Все с мест повскакали. Княгиня Маргарита Федоровна, превозмогая боль в суставах, поднялась со стула с резной спинкой. Марфинька держала в руке бокал, не сводила глаз с отца. Князь Федор Касаткин-Ростовский воскликнул тихо и робко, его вскрик потонул в общем шуме:

— Многая лета тебе, Прохор!

Нет! Услыхали! Подхватили, запели. Над богато накрытым столом понеслась церковная, православная песня, древнее русское песнопенье, вечная слава:

— Многая ле-е-ета! Мно-о-о-огая лета! Многая, многая, многая ле-е-е-е-ета-а-а-а!

Шевардин, с пустою рюмкой в руке, стоял и плакал, а рот смеялся. Все зубы напоказ смеялись. В Америке новые вставил: старые-то износились донельзя. В копеечку зубы-то встали! Да ведь артист, ему на публике пасть разевать!

Знаменитый писатель Петр Алексеевич Пунин стоя крестился. Бесстрастно ястребиное, сухое лицо, как на фреске во храме у старого столпника. И бедность знавал, и богатство, и безвестье, и славу; все тленно, все пременно. А что — вечно? Вот уйдет Прохор, и вместе с ним уйдет его музыка. Граммофонная запись, жалкое подобье голоса мощного, живого! Рядом жена его Лизавета крестилась тоже — и пела славу Шевардину. Барон Александр Иваныч Черкасов, с неизменной своею салфеткой, за ворот заткнутой, басом подпевал, толстою ручкой дирижировал.

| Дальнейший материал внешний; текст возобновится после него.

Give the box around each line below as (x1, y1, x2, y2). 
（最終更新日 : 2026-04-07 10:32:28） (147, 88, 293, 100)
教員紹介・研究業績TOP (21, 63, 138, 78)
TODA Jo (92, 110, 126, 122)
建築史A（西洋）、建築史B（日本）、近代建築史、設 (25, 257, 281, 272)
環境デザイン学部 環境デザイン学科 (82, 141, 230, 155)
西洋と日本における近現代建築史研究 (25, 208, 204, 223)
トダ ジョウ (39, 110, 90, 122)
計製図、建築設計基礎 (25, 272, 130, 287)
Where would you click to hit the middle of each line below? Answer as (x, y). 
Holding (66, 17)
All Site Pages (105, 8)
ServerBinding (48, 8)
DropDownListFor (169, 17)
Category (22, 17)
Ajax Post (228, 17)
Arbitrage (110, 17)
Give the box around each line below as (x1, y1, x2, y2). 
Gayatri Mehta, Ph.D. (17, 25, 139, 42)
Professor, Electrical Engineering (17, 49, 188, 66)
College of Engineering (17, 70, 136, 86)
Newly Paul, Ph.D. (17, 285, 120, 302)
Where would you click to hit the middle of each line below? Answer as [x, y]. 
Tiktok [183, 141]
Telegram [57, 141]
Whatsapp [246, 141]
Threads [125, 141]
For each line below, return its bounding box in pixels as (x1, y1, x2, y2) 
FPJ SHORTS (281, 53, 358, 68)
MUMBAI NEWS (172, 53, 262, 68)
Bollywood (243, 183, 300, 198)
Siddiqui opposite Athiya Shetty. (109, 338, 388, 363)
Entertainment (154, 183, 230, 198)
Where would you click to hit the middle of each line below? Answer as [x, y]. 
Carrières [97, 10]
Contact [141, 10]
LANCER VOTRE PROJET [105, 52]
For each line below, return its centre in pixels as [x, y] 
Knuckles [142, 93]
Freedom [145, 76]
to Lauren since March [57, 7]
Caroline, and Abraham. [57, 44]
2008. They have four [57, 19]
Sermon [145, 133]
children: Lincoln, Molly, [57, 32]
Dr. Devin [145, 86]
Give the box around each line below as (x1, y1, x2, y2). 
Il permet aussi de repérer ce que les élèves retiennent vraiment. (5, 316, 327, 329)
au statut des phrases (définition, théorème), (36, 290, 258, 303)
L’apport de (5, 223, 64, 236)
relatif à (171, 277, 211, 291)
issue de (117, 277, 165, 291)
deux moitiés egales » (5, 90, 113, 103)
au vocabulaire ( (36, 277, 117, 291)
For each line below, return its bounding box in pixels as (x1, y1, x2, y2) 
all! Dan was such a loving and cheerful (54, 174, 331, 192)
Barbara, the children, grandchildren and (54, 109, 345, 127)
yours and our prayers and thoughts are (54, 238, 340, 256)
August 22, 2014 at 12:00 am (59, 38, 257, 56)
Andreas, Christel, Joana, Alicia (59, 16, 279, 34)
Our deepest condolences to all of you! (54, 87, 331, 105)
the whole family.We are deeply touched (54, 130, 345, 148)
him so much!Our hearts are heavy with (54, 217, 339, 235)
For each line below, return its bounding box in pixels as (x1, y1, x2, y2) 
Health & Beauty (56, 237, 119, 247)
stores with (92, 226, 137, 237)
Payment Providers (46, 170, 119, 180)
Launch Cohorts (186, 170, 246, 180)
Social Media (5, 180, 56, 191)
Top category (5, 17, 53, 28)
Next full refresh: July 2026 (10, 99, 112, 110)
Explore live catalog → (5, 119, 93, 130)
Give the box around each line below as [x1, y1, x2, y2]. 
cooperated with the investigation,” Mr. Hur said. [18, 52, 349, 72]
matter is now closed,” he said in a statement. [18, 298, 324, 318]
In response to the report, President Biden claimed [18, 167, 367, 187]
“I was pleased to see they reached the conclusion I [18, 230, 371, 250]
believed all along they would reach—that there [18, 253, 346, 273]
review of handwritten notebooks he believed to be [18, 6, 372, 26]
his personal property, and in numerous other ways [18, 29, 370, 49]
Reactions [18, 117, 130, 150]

Довольный, розовый, пьяненький уже. Живописец Кирилл Козлов пел, а рука его наливала в бокалы и рюмки, разливала вино: пейте, ешьте, родимые! На том свете-то не покормят!

Шевардин запел — и перекрыл голосом все голоса. Опять задрожали стены, затряслась люстра. Свечи в канделябрах заметались алыми, желтыми языками.

— О, дайте, дайте мне свободу! Я свой позор сумею искупить! Я Русь… от не-е-едруга… спасу-у-у-у!

«Не спасешь, Проша, — думал Козлов, опрокидывая в рот рюмку, — не спасешь, любезный мой. Погибла Россия. Теперь она — разбросалась зернами по свету, рассеялась. Мы — семена. Что взойдет? Или не взойдет, а сгниет в чужой земле, умрет? Господь тому судья. Господь владыка. Только молиться осталось».

Дремлющая в кресле Матильда Михайловна распахнула мрачные огромные глаза. Будто бабочка-траурница раскрыла крылья.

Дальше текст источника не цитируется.